The Wellness Pitch
The lightning flashed against the terminal windows, a strobe effect on the faces of delayed travelers. Sarah adjusted her hat—pulling the brim lower, hoping to hide the exhaustion she'd been wearing since Tuesday. She was running on fumes and caffeine, three hours from the most important pitch of her career.
She'd been preparing the presentation for six months: a new vitamin formulation designed for the chronically successful. Target market: professionals like her, people who treated their bodies like assets to be optimized, liabilities to be managed. The product was a hypothesis wrapped in glossy packaging—something about cellular repair, something about longevity. She'd stopped believing in the science weeks ago, but she believed in the commission.

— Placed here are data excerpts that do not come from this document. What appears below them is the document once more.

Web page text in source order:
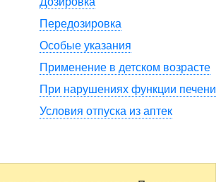
Передозировка
Особые указания
Применение в детском возрасте
При нарушениях функции печени
Условия отпуска из аптек
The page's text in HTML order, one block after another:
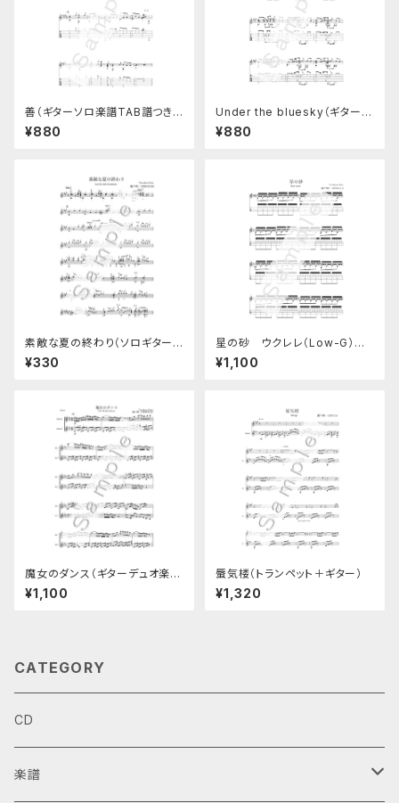
善（ギターソロ楽譜TAB譜つき）
ベイビーズソングNo.6
¥880
Under the bluesky（ギターソ
ロ楽譜）TAB譜つき
¥880
素敵な夏の終わり（ソロギター
楽譜）
¥330
星の砂 ウクレレ（Low-G）ソ
ロ楽譜
¥1,100
魔女のダンス（ギターデュオ楽
譜）
¥1,100
蜃気楼（トランペット＋ギター）
¥1,320
CATEGORY
CD
楽譜
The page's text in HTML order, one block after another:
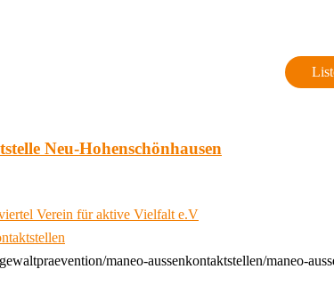
Neu-Hohenschönhausen
Verein für aktive Vielfalt e.V
maneo-aussenkontaktstellen/maneo-
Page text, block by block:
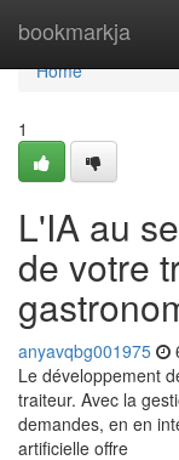
bookmarkja
Home
Home
1
L'IA au
de votre
anyavqbg001975
Le développement
traiteur. Avec la
demandes, en en
artificielle offre
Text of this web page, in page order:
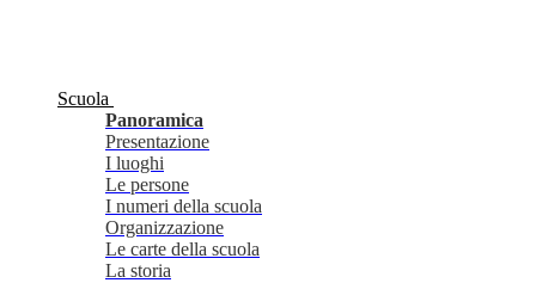
Scuola
Panoramica
Presentazione
I luoghi
Le persone
I numeri della scuola
Organizzazione
Le carte della scuola
La storia
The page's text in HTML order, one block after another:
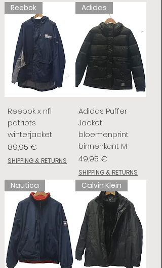
Reebok
Reebok x nfl
patriots
winterjacket
Prix
89,95 €
SHIPPING & RETURNS
Adidas
Adidas Puffer
Jacket
bloemenprint
binnenkant M
Prix
49,95 €
SHIPPING & RETURNS
Nautica Calvin Klein
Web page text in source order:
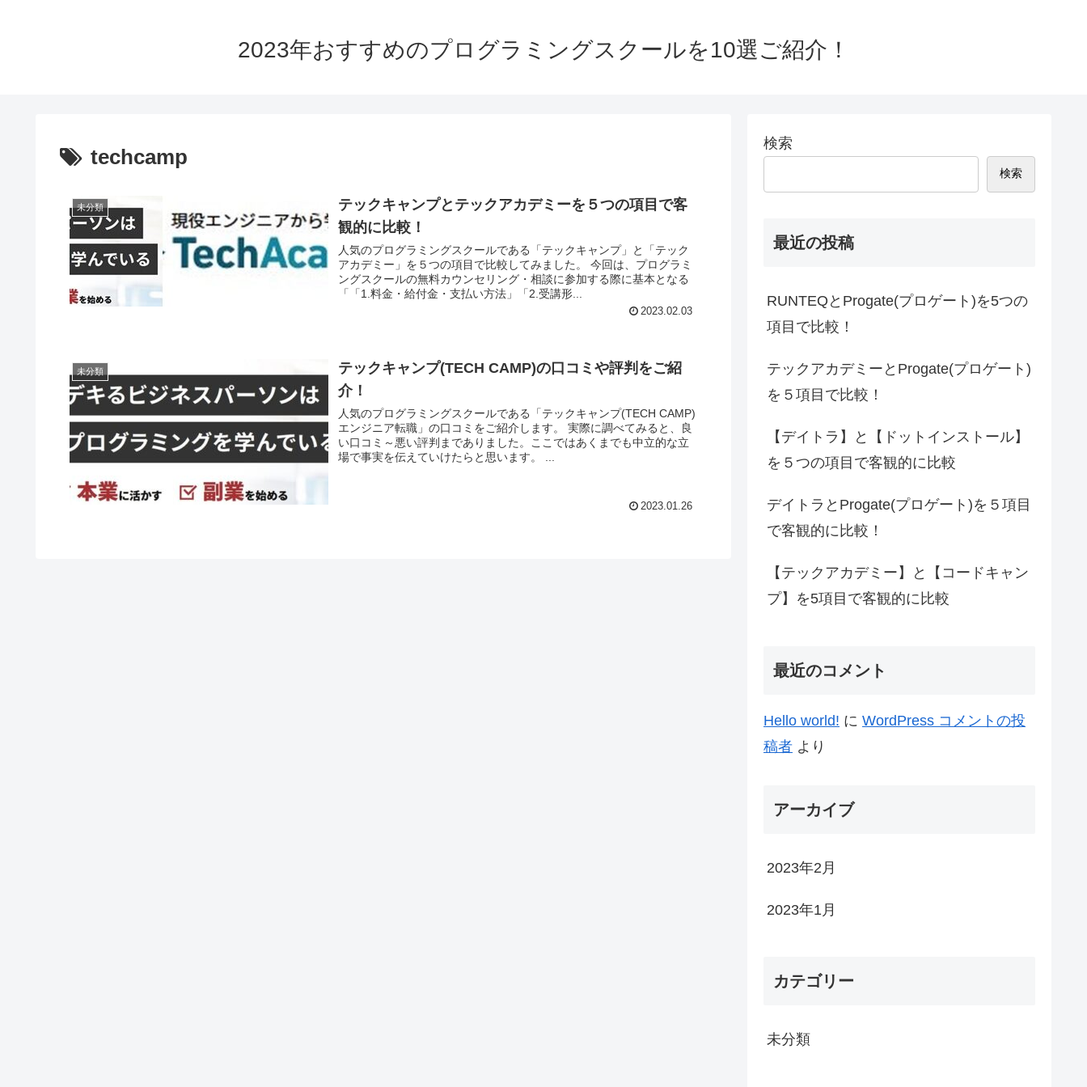
2023年おすすめのプログラミングスクールを10選ご紹介！
techcamp
未分類
テックキャンプとテックアカデミーを５つの項目で客
観的に比較！
人気のプログラミングスクールである「テックキャンプ」と「テック
アカデミー」を５つの項目で比較してみました。 今回は、プログラミ
ングスクールの無料カウンセリング・相談に参加する際に基本となる
「「1.料金・給付金・支払い方法」「2.受講形...
2023.02.03
未分類
テックキャンプ(TECH CAMP)の口コミや評判をご紹
介！
人気のプログラミングスクールである「テックキャンプ(TECH CAMP)
エンジニア転職」の口コミをご紹介します。 実際に調べてみると、良
い口コミ～悪い評判までありました。ここではあくまでも中立的な立
場で事実を伝えていけたらと思います。 ...
2023.01.26
検索
検索
最近の投稿
RUNTEQとProgate(プロゲート)を5つの
項目で比較！
テックアカデミーとProgate(プロゲート)
を５項目で比較！
【デイトラ】と【ドットインストール】
を５つの項目で客観的に比較
デイトラとProgate(プロゲート)を５項目
で客観的に比較！
【テックアカデミー】と【コードキャン
プ】を5項目で客観的に比較
最近のコメント
Hello world! に WordPress コメントの投
稿者 より
アーカイブ
2023年2月
2023年1月
カテゴリー
未分類
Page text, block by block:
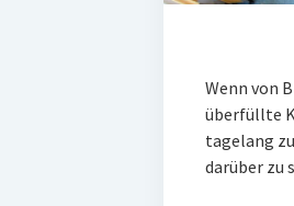
Wenn von
überfüllte
tagelang
darüber zu
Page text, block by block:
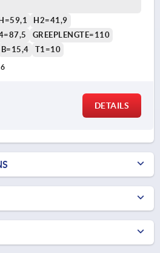
H2=41,9
GREEPLENGTE=110
B=15,4 T1=10
DETAILS
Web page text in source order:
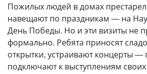
Пожилых людей в домах
навещают по праздникам — на
День Победы. Но и эти визиты не
формально. Ребята приносят
открытки, устраивают концерты —
подключают к выступлениям своих
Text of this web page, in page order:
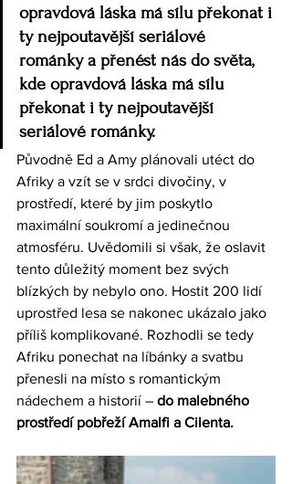
opravdová láska má sílu překonat i
ty nejpoutavější seriálové
románky a přenést nás do světa,
kde opravdová láska má sílu
překonat i ty nejpoutavější
seriálové románky.
Původně Ed a Amy plánovali utéct do
Afriky a vzít se v srdci divočiny, v
prostředí, které by jim poskytlo
maximální soukromí a jedinečnou
atmosféru. Uvědomili si však, že oslavit
tento důležitý moment bez svých
blízkých by nebylo ono. Hostit 200 lidí
uprostřed lesa se nakonec ukázalo jako
příliš komplikované. Rozhodli se tedy
Afriku ponechat na líbánky a svatbu
přenesli na místo s romantickým
nádechem a historií – do malebného
prostředí pobřeží Amalfi a Cilenta.
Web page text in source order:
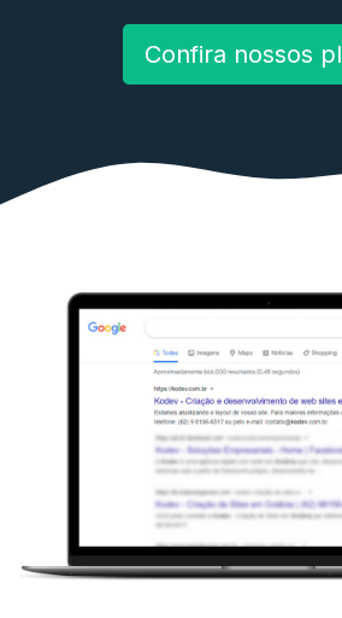
Confira nossos
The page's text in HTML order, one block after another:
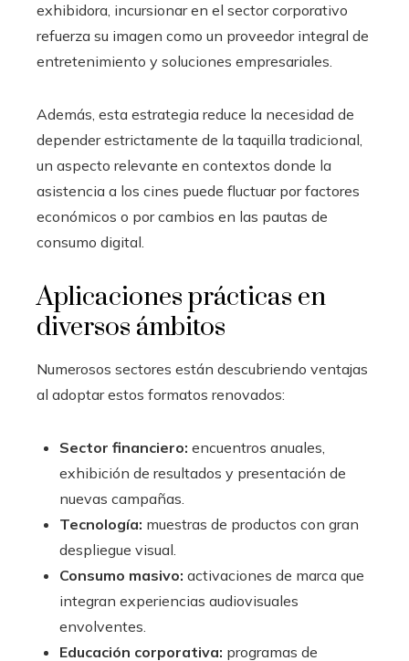
exhibidora, incursionar en el sector corporativo
refuerza su imagen como un proveedor integral de
entretenimiento y soluciones empresariales.
Además, esta estrategia reduce la necesidad de
depender estrictamente de la taquilla tradicional,
un aspecto relevante en contextos donde la
asistencia a los cines puede fluctuar por factores
económicos o por cambios en las pautas de
consumo digital.
Aplicaciones prácticas en
diversos ámbitos
Numerosos sectores están descubriendo ventajas
al adoptar estos formatos renovados:
Sector financiero: encuentros anuales,
exhibición de resultados y presentación de
nuevas campañas.
Tecnología: muestras de productos con gran
despliegue visual.
Consumo masivo: activaciones de marca que
integran experiencias audiovisuales
envolventes.
Educación corporativa: programas de

A man in a suit collapsed into the seat beside her, breathless. "Running for my life," he panted, though he'd only run from gate B12 to B14. "My doctor says my vitamin D levels are catastrophic. I feel like I'm eighty years old."

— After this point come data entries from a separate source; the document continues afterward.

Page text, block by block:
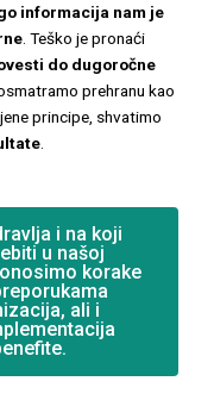
informacija nam je
. Teško je pronaći
do dugoročne
prehranu kao
principe, shvatimo
i na koji
u našoj
korake
ali i
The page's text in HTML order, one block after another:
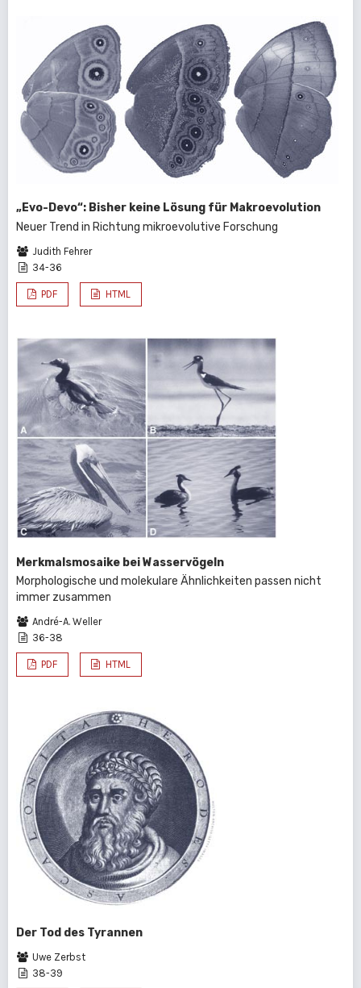
„Evo-Devo“: Bisher keine Lösung für Makroevolution
Neuer Trend in Richtung mikroevolutive Forschung
Judith Fehrer
34-36
PDF HTML
Merkmalsmosaike bei Wasservögeln
Morphologische und molekulare Ähnlichkeiten passen nicht
immer zusammen
André-A. Weller
36-38
PDF HTML
Der Tod des Tyrannen
Uwe Zerbst
38-39
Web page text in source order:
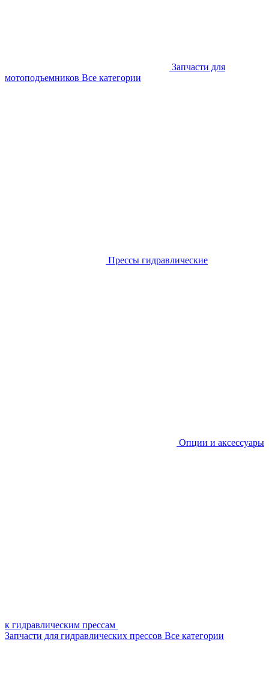
Запчасти для
мотоподъемников Все категории
Прессы гидравлические
Опции и аксессуары
к гидравлическим прессам
Запчасти для гидравлических прессов Все категории
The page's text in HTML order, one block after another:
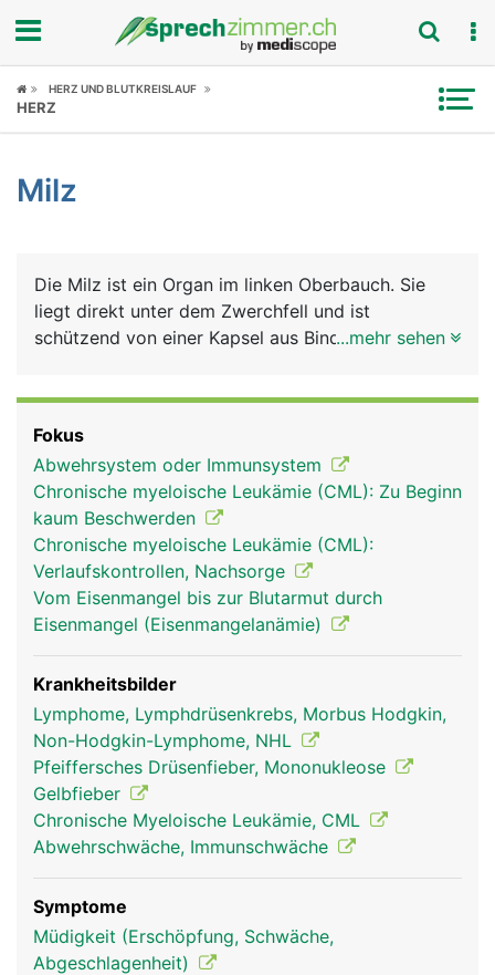
Fokus
Symptome
News
Rubriken
HERZ UND BLUTKREISLAUF
HERZ
Milz
Die Milz ist ein Organ im linken Oberbauch. Sie
liegt direkt unter dem Zwerchfell und ist
schützend von einer Kapsel aus Bindegewebe
sogenannten B- und T-Lymphozyten, die als
"Killerzellen" Fremdstoffe wie Bakterien und Viren
erkennen und vernichten können. Ausserdem
werden in der Milz überalterte rote Blutkörperchen
(Erythrozyten) und Blutplättchen (Thrombozyten)
aussortiert und abgebaut.
milz frau milz mann
...mehr sehen
Fokus
Abwehrsystem oder Immunsystem
Chronische myeloische Leukämie (CML): Zu Beginn
kaum Beschwerden
Chronische myeloische Leukämie (CML):
Verlaufskontrollen, Nachsorge
Vom Eisenmangel bis zur Blutarmut durch
Eisenmangel (Eisenmangelanämie)
Krankheitsbilder
Lymphome, Lymphdrüsenkrebs, Morbus Hodgkin,
Non-Hodgkin-Lymphome, NHL
Pfeiffersches Drüsenfieber, Mononukleose
Gelbfieber
Chronische Myeloische Leukämie, CML
Abwehrschwäche, Immunschwäche
Symptome
Müdigkeit (Erschöpfung, Schwäche,
Abgeschlagenheit)
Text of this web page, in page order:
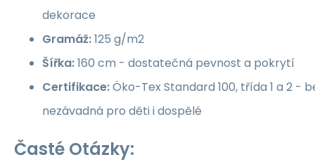
dekorace
Gramáž:125 g/m2
Šířka:160 cm - dostatečná pevnost a pokrytí
Certifikace:Öko-Tex Standard 100, třída 1 a 2 -
nezávadná pro děti i dospělé
Časté Otázky:
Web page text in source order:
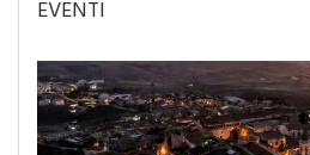
EVENTI
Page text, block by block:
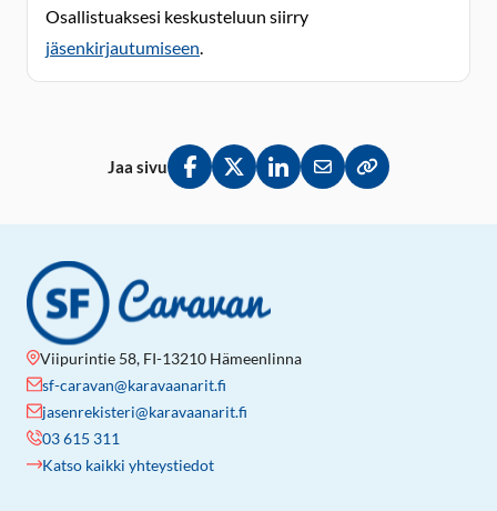
Osallistuaksesi keskusteluun siirry
jäsenkirjautumiseen.
Jaa sivu
Jaa Facebookissa
Jaa Twitterissä
Jaa LinkedInissä
Jaa sähköpostitse
Kopioi linkki
Viipurintie 58, FI-13210 Hämeenlinna
sf-caravan@karavaanarit.fi
jasenrekisteri@karavaanarit.fi
03 615 311
Katso kaikki yhteystiedot
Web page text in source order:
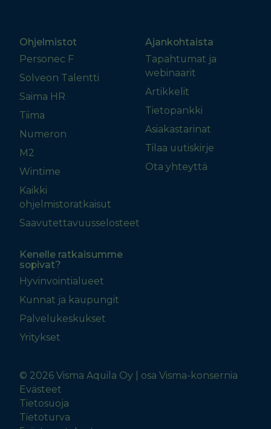
Ohjelmistot
Personec F
Solveon Talentti
Saima HR
Tiima
Numeron
M2
Wintime
Kaikki
ohjelmistoratkaisut
Saavutettavuusselosteet
Ajankohtaista
Tapahtumat ja
webinaarit
Artikkelit
Tietopankki
Asiakastarinat
Tilaa uutiskirje
Ota yhteyttä
Kenelle ratkaisumme
sopivat?
Hyvinvointialueet
Kunnat ja kaupungit
Palvelukeskukset
Yritykset
© 2026 Visma Aquila Oy | osa Visma-konsernia
Evästeet
Tietosuoja
Tietoturva

Sarah looked at him. He was thirty-five, maybe forty. "You taking supplements?"
"Everything," he said. "I've got a regimen that costs more than my first car. But I still feel... hollow."
The storm outside intensified. Lightning struck the tarmac, illuminating the manufactured darkness of the terminal. Sarah thought about her mother, who'd taken vitamins every morning of her life and died at fifty-two anyway. She thought about the corporate wellness report on her laptop, the projected revenue curves, the target demographic data that said men like this one would pay anything to feel less like they were dying slowly.
"You know," she said, closing her laptop, "I sell this stuff. The vitamins. The promise."
He laughed, humorless. "And?"
"And I think the only thing that actually works is figuring out why you're running so fast you can't feel your life anymore."
The announcement system crackled: her flight was cancelled. She watched the man stand and sprint toward customer service, already moving toward the next thing. She took off her hat, ran her hands through her hair, and decided right then to quit her job. The lightning flashed again, and for the first time in years, she saw it clearly—no product, no promise, no price tag. Just light in the darkness, fleetingly real.